Does this mean the price of gas doesn't affect approval? No. But this chart greatly exaggerates the relationship.
Update 10/8 4:34 PM: I forgot I debunked this argument much more thoroughly last year:
When we estimate a quick-and-dirty model for presidential approval from January 2001-June 2006 using a lag of approval in the previous month (which corrects the serial correlation problem), a variable capturing the 9/11 approval boost in Sept./Oct. 2001, a variable for the Iraq invasion in March 2003, average hourly wages, total payroll employment, and the logarithm of inflation-adjusted gas prices, we find that the effect of gas prices is negative but not quite statistically significant at conventional levels. 9/11 and the Iraq invasion, by contrast, have highly significant effects. (A more complex model that takes account of the long, slow decline in the 9/11 boost would likely wipe out the gas effect completely.)
Now it's certainly plausible that gasoline prices have some effect on approval, but not to the extent that Harwood or Page suggest. Given the weak relationships that existed during past administrations (which Harwood acknowledges), the relationship that we observe during Bush's presidency seems likely to be a statistical artifact. It is very premature to call gas prices the "strongest factor" affecting approval. (For those who are interested, The Macro Polity is to my mind the definitive political science work on the factors influencing presidential approval.)
Update 9/22 10:47 AM: Using sophisticated techniques and better data than my quick-and-dirty model above, the distinguished political scientists Nathaniel Beck, Simon Jackman, and Howard Rosenthal report results for the determinants of Bush approval that mirror my analysis above (PDF):
Immediately note that the approval series is dominated by the long, almost uninterrupted decline after the peak in the 9/11 aftermath. Hence, any variable that trends in a similar way will emerge as a good predictor of approval, at least in these data. Figures 9 and 10 plot the relationship between weekly gasoline prices and approval and cumulative U.S. deaths in Iraq, and presidential approval, respectively. The latter variable trends up, by construction, and gas prices also generally trend up over the post 9/11 phase of Bush’s presidency. We entered these variables, plus the log of first time unemployment claims in an augmented version of our transition model... The coefficient on the covariates are something of a mixed bag, with the estimated effects on changes in gas prices not unambiguously signed at conventional levels of statistical significance (i.e., the posterior probability that changes in gas prices drive approval down is just .77). Cumulative U.S. deaths in Iraq appears to drive approval down (again, if for no other reason than both variables trend in the same direction over much of the time series). Similarly, first time unemployment claims generally trend down over the course of the Bush presidency, around seasonal variation, and so picks up an unambiguously positive coefficient.

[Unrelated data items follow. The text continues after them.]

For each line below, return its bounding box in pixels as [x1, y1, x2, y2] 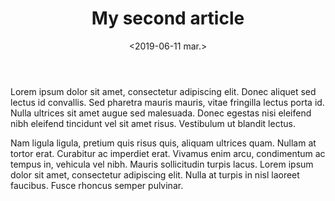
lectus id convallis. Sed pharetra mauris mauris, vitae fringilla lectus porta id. [10, 96, 325, 108]
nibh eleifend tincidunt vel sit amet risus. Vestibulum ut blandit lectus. [10, 117, 296, 129]
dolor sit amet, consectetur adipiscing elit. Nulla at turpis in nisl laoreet [10, 168, 300, 181]
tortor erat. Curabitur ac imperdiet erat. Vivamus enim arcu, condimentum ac [10, 147, 326, 159]
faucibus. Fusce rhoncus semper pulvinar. [10, 179, 184, 191]
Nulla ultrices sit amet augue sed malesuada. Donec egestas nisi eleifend [10, 107, 312, 119]
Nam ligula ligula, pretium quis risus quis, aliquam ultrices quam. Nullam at [10, 137, 317, 149]
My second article [91, 7, 245, 30]
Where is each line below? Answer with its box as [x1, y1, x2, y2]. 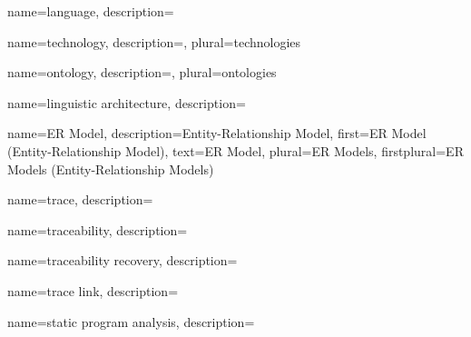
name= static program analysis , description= [7, 312, 255, 331]
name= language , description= [7, 2, 174, 20]
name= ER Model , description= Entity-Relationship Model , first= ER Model [7, 124, 427, 143]
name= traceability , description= [7, 220, 188, 239]
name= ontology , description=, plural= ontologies [7, 63, 277, 82]
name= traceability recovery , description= [7, 251, 238, 270]
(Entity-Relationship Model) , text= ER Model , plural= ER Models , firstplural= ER [7, 141, 464, 160]
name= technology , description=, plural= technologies [7, 32, 301, 51]
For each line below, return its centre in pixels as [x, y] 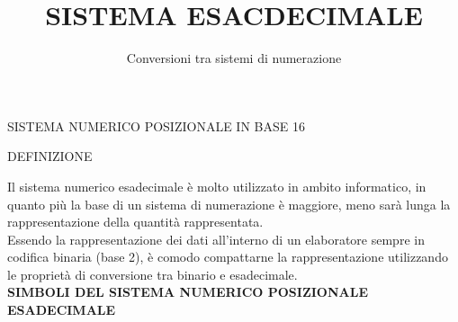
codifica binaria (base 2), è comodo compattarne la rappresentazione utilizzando [228, 257]
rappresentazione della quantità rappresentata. [135, 222]
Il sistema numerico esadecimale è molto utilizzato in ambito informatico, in [217, 186]
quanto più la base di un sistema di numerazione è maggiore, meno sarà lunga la [229, 204]
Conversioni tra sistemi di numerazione [234, 58]
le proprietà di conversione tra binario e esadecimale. [153, 274]
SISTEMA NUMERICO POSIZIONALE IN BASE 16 [156, 125]
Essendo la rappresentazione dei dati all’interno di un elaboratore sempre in [216, 239]
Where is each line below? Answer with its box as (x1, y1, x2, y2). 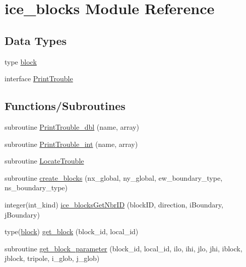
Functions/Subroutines (5, 98, 126, 114)
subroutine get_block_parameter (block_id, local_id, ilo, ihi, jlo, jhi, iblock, (5, 243, 242, 253)
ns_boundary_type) (5, 182, 68, 193)
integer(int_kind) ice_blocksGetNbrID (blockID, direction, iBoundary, (5, 199, 223, 209)
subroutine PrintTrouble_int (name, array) (5, 138, 138, 149)
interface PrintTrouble (5, 73, 73, 84)
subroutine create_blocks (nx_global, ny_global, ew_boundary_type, (5, 172, 223, 183)
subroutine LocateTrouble (5, 155, 84, 166)
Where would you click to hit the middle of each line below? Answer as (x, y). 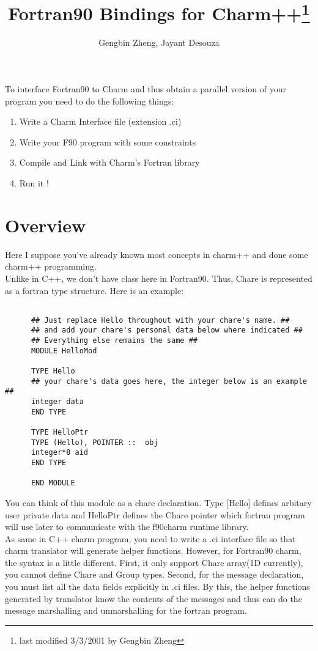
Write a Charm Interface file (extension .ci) (100, 121)
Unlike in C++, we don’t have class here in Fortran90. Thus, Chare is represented (159, 278)
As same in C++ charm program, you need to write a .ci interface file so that (150, 538)
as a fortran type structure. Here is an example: (94, 290)
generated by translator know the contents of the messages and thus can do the (153, 598)
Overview (46, 225)
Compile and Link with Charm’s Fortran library (109, 162)
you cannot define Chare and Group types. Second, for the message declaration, (154, 574)
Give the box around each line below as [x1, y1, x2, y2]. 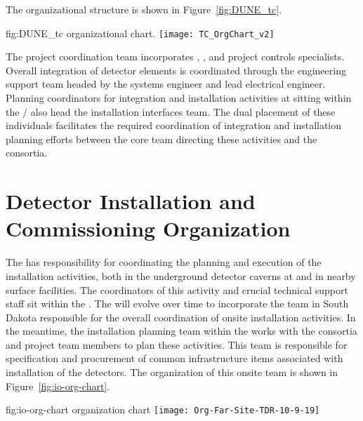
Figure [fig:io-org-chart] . [6, 378, 110, 393]
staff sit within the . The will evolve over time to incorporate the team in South [6, 296, 349, 311]
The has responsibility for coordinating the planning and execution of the [6, 255, 322, 269]
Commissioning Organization [6, 214, 291, 243]
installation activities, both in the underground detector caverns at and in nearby [6, 268, 356, 283]
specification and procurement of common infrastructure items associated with [6, 351, 343, 366]
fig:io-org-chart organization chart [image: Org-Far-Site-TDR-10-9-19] [6, 402, 320, 417]
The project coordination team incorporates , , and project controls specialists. [6, 49, 345, 64]
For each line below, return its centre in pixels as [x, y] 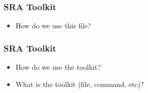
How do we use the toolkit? [58, 67]
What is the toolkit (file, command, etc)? [80, 84]
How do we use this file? [53, 26]
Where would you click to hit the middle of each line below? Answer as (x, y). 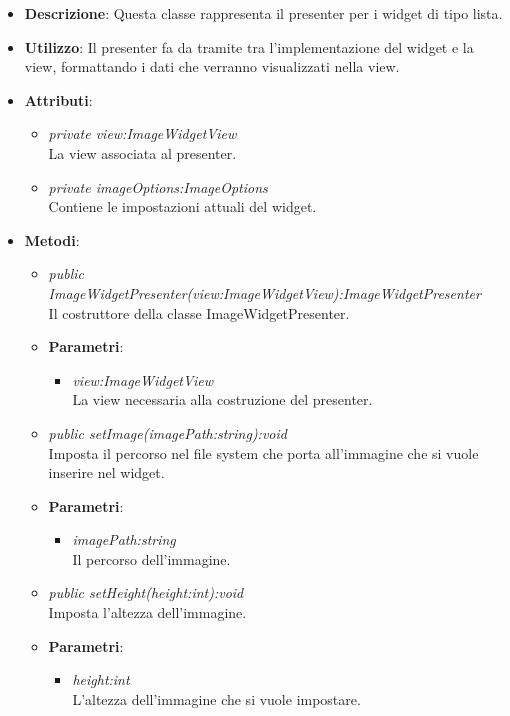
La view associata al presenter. (142, 152)
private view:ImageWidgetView (142, 133)
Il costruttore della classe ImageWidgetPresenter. (199, 312)
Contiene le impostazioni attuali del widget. (182, 206)
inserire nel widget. (106, 472)
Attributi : (58, 99)
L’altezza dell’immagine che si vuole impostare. (216, 698)
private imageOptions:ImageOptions (158, 186)
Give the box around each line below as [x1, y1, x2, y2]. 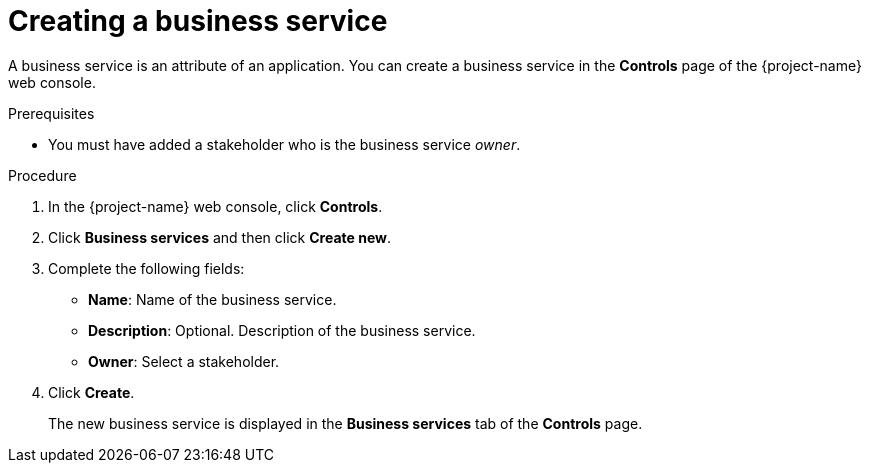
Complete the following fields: [48, 259, 245, 277]
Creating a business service [8, 4, 388, 38]
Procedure [8, 166, 77, 184]
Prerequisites [8, 104, 95, 122]
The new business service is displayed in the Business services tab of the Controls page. [48, 414, 643, 432]
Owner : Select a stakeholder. [88, 352, 280, 370]
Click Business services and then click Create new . [48, 228, 392, 246]
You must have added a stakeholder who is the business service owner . [48, 135, 521, 153]
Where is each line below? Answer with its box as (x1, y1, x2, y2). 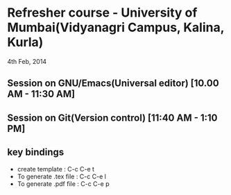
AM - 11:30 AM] (7, 88, 75, 100)
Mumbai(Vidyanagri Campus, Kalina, (7, 19, 224, 35)
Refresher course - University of (7, 5, 198, 21)
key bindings (7, 146, 65, 158)
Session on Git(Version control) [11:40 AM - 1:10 (7, 112, 218, 124)
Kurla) (7, 35, 44, 50)
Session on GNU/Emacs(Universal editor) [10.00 (7, 78, 220, 90)
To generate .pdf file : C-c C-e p (17, 179, 110, 188)
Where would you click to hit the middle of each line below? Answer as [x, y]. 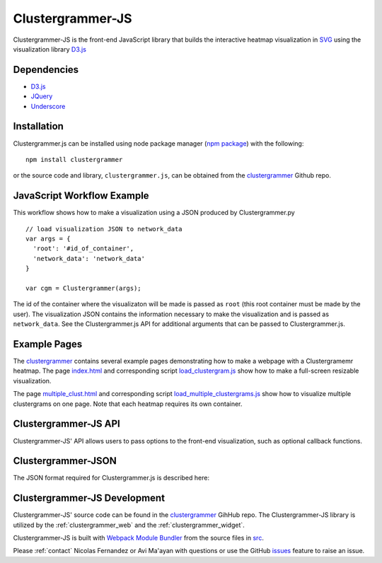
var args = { [48, 239]
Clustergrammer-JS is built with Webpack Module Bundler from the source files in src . [139, 538]
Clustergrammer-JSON [65, 461]
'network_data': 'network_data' [89, 259]
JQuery [42, 96]
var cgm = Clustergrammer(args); [83, 288]
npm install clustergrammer [74, 159]
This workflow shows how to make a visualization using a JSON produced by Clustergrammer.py [154, 213]
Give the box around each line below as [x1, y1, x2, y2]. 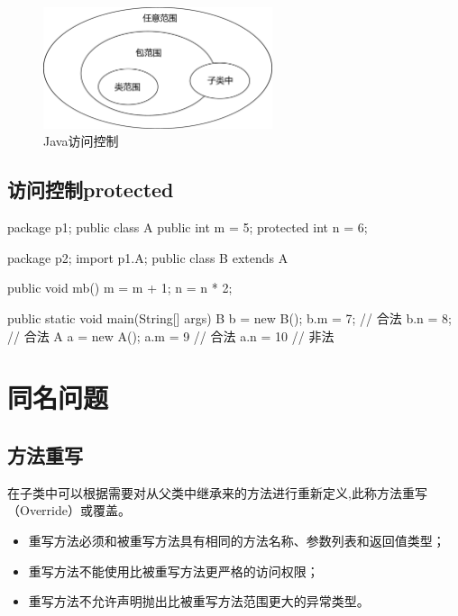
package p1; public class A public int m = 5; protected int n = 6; [7, 218, 368, 237]
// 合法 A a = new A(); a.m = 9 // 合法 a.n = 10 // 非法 [7, 326, 334, 345]
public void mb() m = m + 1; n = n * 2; [7, 278, 233, 297]
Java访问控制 [43, 131, 119, 150]
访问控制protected [7, 176, 174, 204]
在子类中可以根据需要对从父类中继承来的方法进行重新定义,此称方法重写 [7, 483, 427, 502]
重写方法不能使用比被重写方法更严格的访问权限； [28, 561, 319, 580]
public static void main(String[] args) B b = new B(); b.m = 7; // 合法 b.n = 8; [7, 309, 452, 328]
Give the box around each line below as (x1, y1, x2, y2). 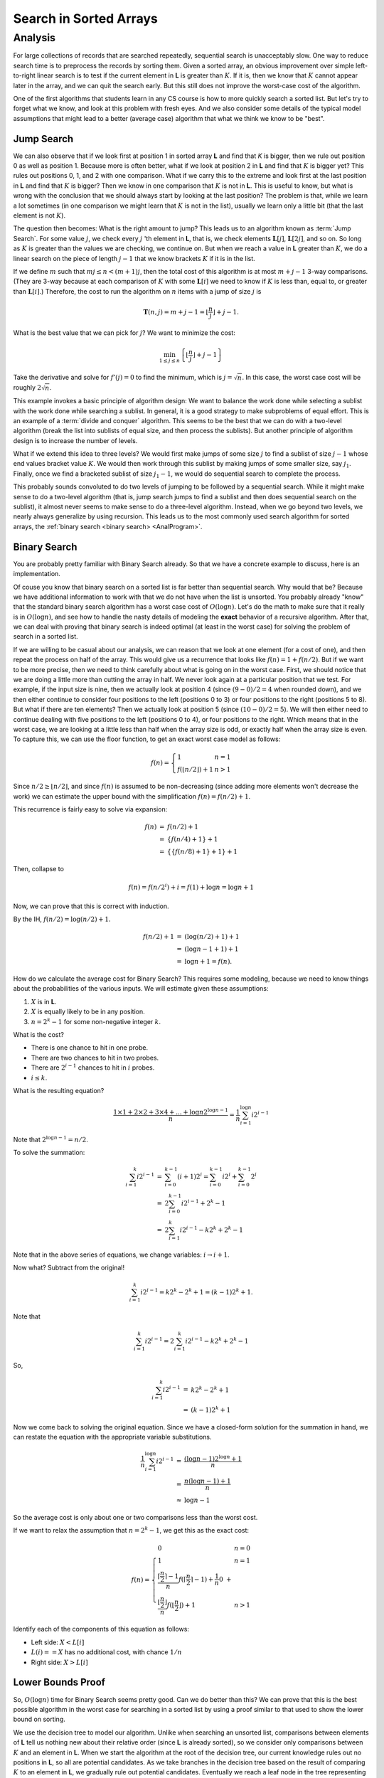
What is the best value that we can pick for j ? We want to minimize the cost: (13, 328, 236, 337)
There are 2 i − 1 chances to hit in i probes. (31, 1063, 155, 1072)
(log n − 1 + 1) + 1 (184, 945, 239, 953)
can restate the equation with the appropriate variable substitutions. (13, 1433, 212, 1442)
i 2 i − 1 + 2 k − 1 (181, 1198, 226, 1208)
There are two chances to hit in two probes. (31, 1053, 159, 1062)
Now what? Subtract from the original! (13, 1263, 124, 1272)
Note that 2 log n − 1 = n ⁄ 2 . (13, 1134, 88, 1144)

You are right that the similarity of the trend over a period of several years is not significant, and I would hope that few readers would take it seriously. But I also imagine that I can see in this (and a proper statistical study could be done to confirm or contradict this) that there ARE correlations in the short term. These are the more interesting.
Posted by: Richard Weaver | October 08, 2007 at 10:15 AM
Honestly, that graph doesn't make a lot of sense to me. You could tie so many things together in the same way, but that doesn't mean its true.
Posted by: fuel additives | October 08, 2007 at 12:50 PM
Statistically I can make a graph of any number of unrelated things and make them look related. As I told my stats 101 students over and over Correlation does not mean Causation.